"The Time Traveler's Wife" is the story of an extra-ordinary marriage in ordinary times. Well, not quite so ordinary if you consider the fact that the marriage takes place chronologically for Claire, the wife, and is more than a little irregular for Henry, her highly adaptable Chrono-Displaced husband who time travels not through a time machine, but because of a genetic mutation.
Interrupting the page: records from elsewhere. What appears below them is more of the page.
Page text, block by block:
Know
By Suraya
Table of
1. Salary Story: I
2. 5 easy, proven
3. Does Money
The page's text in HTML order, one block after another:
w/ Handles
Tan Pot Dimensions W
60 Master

Claire is lucky enough to meet her future husband in elementary school. Luckily for Henry, who always travels buck-naked, she is a fairly open-minded little girl and doesn’t freak the f out when Henry shows up without clothing in a field behind her house. Henry himself doesn't meet Claire until he is in his 20's but by that point, she has countless memories of the man she will eventually marry. Alas, when Claire finally meets young Henry, he has no clue who she is. Claire is more than a little disappointed that the young Henry she meets bears little resemblance to the man he will eventually become.
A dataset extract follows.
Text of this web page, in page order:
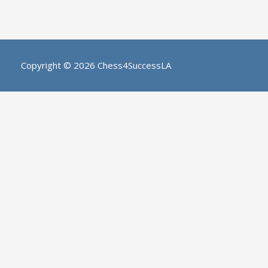
Copyright © 2026 Chess4SuccessLA
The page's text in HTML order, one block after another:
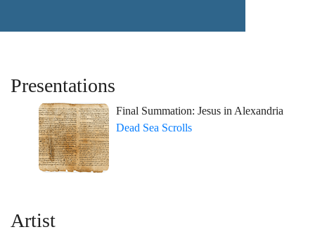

In her words when they first meet, "He's so young, so before.....I have a sudden fear that he has forgotten who I have become...."
Without giving away too much, the novel has several points of interest. Beyond the time travel itself, is how adaptable Henry must become to survive on the streets and fields where he is flung at random. One particularly poignant scene has an older Henry teaching his childhood self how to pick pockets, a skill the older Henry knows his younger self will need in order to survive. This may perhaps come as a surprise to you, but landing naked in the middle of nowhere doesn't necessarily feed you well.
Time Travel is in fact, so perilous at times for Henry, that it takes away some of my own excitement to conduct my own Time Traveling experiments. Not only does Henry risk his life time and time again, he is forced to re-live some of the worst moments in his life, over and over, without the possibility for changing them. My old journals are the closest I have ever come to that and at least I had the choice to burn them.
Being the wife of a Time Traveler is, also as you may expect, not particularly easy for Claire. Not only does she have to contend with waiting for Henry’s younger self to appear, she never knows when he will disappear to another time.
Despite the fact that their marriage is non-traditional, they seem to make it work.